Dennis O'Donnell

Personal information
- Full name: Dennis O'Donnell
- Date of birth: q1 1880^{[A]}
- Place of birth: Willington Quay, England
- Position(s): Forward

Senior career*
- Years: Team / Apps / (Gls)
- –: Willington Athletic
- 1901–1905: Lincoln City / 118 / (31)
- 1905–1906: Sunderland / 21 / (5)
- 1906–1907: Queens Park Rangers / 25 / (7)
- 1907–1908: Notts County / 18 / (4)
- 1908–1909: Bradford Park Avenue / 10 / (1)

= Dennis O'Donnell =

English footballer

Dennis O'Donnell (q1 1880 – after 1908) was an English professional footballer who scored 41 goals from 167 appearances in the Football League playing as a forward for Lincoln City, Sunderland, Notts County and Bradford Park Avenue. He also played in the Southern League for Queens Park Rangers.

==Football career==
O'Donnell was born in Willington Quay, then in Northumberland. He made his debut for Lincoln City on 5 October 1901 in a 2–1 win at home to Middlesbrough in the Football League Second Division, and played for the club until the end of the 1904–05 season, during which he was the club's leading scorer, with 15 goals from League and FA Cup games. He then signed for First Division Sunderland. Though he scored on his First Division debut, his next goal came more than four months later, and at the end of the season he moved on to Southern League for Queens Park Rangers.
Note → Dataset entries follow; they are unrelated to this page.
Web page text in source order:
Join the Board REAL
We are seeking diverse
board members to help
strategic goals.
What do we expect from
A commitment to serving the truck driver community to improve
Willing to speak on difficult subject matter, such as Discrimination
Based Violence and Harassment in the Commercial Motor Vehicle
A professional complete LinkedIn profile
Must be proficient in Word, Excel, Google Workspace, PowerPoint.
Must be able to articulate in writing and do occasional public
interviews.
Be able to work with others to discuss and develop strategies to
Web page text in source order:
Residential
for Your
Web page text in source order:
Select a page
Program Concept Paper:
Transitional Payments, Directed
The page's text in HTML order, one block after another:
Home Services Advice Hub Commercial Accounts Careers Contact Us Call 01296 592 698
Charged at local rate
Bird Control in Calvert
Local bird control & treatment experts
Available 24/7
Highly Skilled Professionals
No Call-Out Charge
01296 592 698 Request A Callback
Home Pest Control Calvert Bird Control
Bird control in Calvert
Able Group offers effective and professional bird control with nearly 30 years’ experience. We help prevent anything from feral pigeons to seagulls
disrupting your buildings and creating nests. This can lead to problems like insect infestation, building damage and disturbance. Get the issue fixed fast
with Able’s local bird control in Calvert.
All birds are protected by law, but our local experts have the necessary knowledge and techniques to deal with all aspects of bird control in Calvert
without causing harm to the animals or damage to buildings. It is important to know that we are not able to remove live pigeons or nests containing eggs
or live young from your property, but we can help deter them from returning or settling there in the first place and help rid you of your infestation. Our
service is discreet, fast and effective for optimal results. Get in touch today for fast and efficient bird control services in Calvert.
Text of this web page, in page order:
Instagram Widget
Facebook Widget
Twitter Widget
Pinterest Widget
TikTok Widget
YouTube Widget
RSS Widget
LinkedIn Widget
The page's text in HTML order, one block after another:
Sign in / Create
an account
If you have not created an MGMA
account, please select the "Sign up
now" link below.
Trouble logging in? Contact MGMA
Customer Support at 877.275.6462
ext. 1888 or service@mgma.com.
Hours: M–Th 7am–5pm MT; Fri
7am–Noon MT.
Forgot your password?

After one year in London, O'Donnell returned to the Football League, spending the 1907–08 season with Notts County and the 1908–09 season at Bradford Park Avenue.

==Notes==
A. : O'Donnell's birth was registered in the first quarter of 1880. However, a period of 42 days was permitted between birth and registration, so he may have been born as early as mid-November 1879.